Et tous ces quatre mouvements revendiquent la séparation ?

 

Non. Le MNLA demande la séparation, le Ançar Adin demande l’application de la Chari-a au Mali et les deux milices combattent la population nomade blanche. Chaque mouvement a son objectif, ce qui crée la confusion. Donc aujourd’hui, nous avons une situation lamentable dans notre pays, c’est ce qui fait que nous sommes obligés de venir nous réfugier au Burkina. Ici nous venons uniquement nous réfugier. Nous sommes à l’écoute de notre Etat hôte et nous suivrons à la lettre les consignes, les conseils et les messages qu’il va nous donner. Pour nous, il nous a déjà tout donné parce qu’il nous a donné un abri de paix. On partage déjà avec les populations ce qu’elles ont, l’eau et tout ce qu’elles ont. Nous sommes dans un site qui s’appelle Dibissi, entre Déou et Gorom, à 15 km de Déou. Nous sommes estimés à 3100 âmes, mais l’afflux des réfugiés continue. Nous sommes les premiers à arriver sur le site (ndlr : le 11 mars), nous étions 1000 et aujourd’hui nous sommes plus de 3000. Nous avons été bien accueillis par les autorités burkinabè avec l’arbitrage du HCR et de la Croix Rouge. C’est pourquoi nous lançons un appel à la communauté internationale pour aider ce pays qui a accepté nous accueillir parce qu’il aura beaucoup de problèmes pour nous entretenir.
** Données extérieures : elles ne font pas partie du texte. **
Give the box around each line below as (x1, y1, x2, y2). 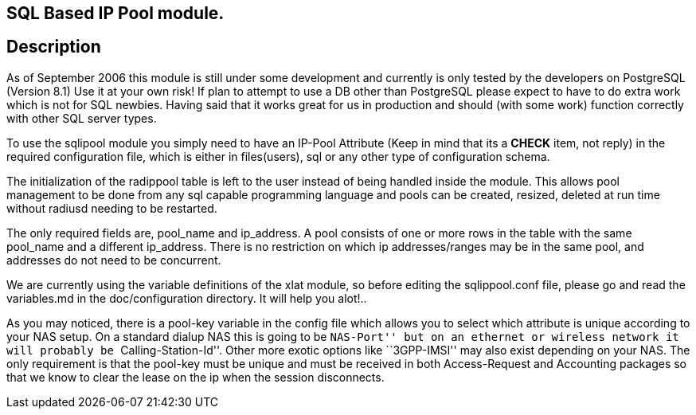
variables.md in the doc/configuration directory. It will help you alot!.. (6, 291, 367, 305)
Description (6, 37, 101, 57)
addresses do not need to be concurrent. (6, 253, 221, 267)
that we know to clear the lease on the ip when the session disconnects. (6, 370, 385, 384)
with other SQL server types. (6, 111, 157, 125)
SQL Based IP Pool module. (6, 3, 225, 23)
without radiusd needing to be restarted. (6, 201, 217, 215)
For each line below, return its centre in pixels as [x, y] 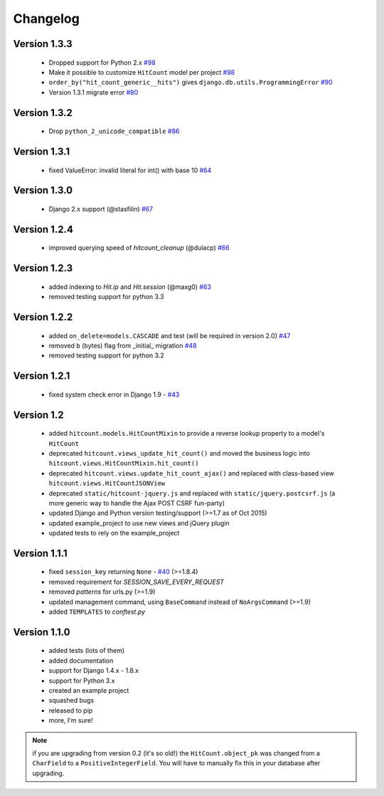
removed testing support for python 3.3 [106, 297]
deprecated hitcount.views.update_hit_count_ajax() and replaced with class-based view [191, 473]
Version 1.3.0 [43, 190]
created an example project [89, 690]
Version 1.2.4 [43, 229]
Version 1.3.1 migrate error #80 [94, 92]
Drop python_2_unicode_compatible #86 [114, 131]
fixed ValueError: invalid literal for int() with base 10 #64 [130, 170]
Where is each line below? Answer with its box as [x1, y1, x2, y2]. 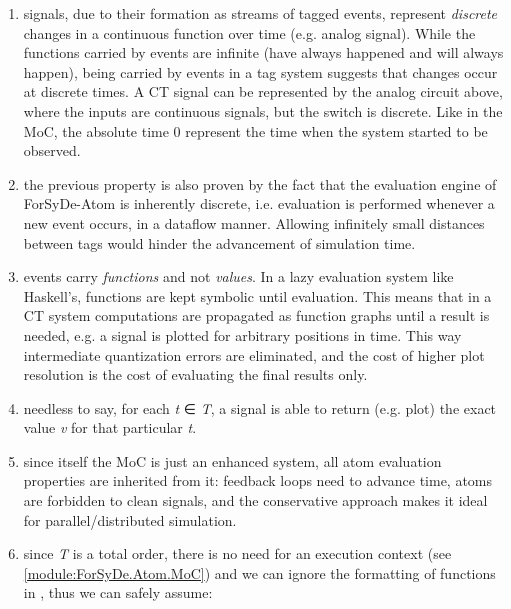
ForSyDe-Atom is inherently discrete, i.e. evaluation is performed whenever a [23, 193, 495, 214]
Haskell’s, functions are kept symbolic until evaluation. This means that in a [23, 285, 492, 306]
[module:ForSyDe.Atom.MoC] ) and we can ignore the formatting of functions [23, 562, 496, 583]
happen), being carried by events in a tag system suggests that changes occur [23, 61, 498, 82]
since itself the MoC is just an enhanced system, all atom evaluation [23, 450, 442, 471]
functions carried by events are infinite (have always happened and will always [23, 42, 504, 63]
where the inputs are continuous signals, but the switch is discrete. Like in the [23, 100, 503, 121]
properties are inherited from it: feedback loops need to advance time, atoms [23, 470, 493, 491]
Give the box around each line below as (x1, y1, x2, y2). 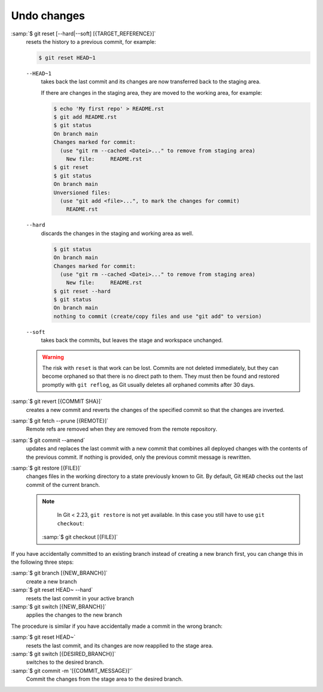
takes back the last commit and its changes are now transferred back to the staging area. (41, 78, 261, 85)
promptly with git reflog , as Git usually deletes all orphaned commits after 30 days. (42, 381, 255, 388)
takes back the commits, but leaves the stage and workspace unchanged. (41, 336, 223, 344)
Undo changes (11, 9, 86, 22)
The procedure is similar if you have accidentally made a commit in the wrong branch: (11, 622, 223, 630)
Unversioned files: (53, 189, 111, 196)
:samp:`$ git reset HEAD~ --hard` (11, 586, 93, 594)
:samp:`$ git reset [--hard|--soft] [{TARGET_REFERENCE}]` (11, 30, 156, 37)
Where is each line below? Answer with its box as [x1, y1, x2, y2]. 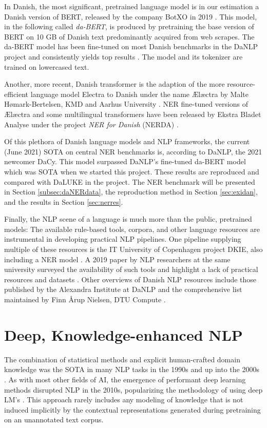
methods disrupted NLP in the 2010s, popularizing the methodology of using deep [4, 384, 263, 395]
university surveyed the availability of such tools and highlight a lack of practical [4, 264, 258, 275]
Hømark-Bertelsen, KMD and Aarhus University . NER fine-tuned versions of [4, 99, 249, 109]
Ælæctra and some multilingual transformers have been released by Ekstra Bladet [4, 108, 261, 119]
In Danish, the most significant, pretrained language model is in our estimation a [4, 1, 259, 11]
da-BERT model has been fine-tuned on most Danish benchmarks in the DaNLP [4, 41, 258, 52]
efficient [4, 88, 29, 99]
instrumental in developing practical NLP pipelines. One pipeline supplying [4, 234, 241, 244]
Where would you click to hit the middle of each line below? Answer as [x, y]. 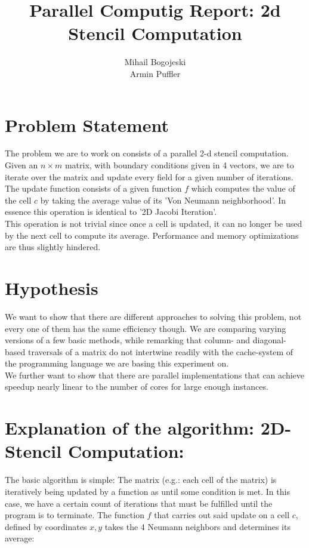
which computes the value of [243, 188]
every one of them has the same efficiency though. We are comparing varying [146, 328]
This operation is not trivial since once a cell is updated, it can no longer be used [154, 223]
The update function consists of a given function [93, 188]
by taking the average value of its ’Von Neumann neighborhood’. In [163, 200]
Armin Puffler [155, 73]
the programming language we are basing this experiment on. [117, 363]
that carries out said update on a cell [222, 515]
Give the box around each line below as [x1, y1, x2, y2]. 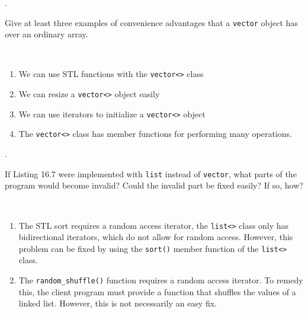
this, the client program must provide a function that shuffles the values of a [18, 285, 296, 298]
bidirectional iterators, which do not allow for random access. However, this [18, 231, 293, 243]
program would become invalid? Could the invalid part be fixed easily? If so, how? [5, 179, 303, 191]
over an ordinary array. [5, 28, 88, 40]
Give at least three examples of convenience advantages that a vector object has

Nous lançons également un appel au Burkina Faso en tant que pays sage, qui a dans son programme le règlement des conflits, de tout faire pour trouver une issue au problème du Nord Mali, auprès de la rébellion et auprès de l’Etat. Je signale aussi que les populations qui sont arrivées sont venues à bord de véhicules pendant que des populations viennent parfois à dos d’âne ou de chameau, parfois même à pied. Nous avons emprunté huit véhicules pour venir : deux grands camions et six land cruiser. Moi ma propre mère est malade et à chaque trois kilomètres, il fallait s’arrêter.

 

Vous avez semblé dire que vous êtes particulièrement ciblé. Pourquoi vous pensez qu’on vous en veut ?

 

C’est pour plusieurs raisons. D’abord, j’ai un statut d’homme populaire. Donc dans la tête des militaires, je peux faire quelque chose que je refuse de faire. Par exemple que je peux arrêter la guerre alors que je ne l’ai pas fait. On me considère comme quelqu’un qu’il faut supprimer pour que le terrain soit libre.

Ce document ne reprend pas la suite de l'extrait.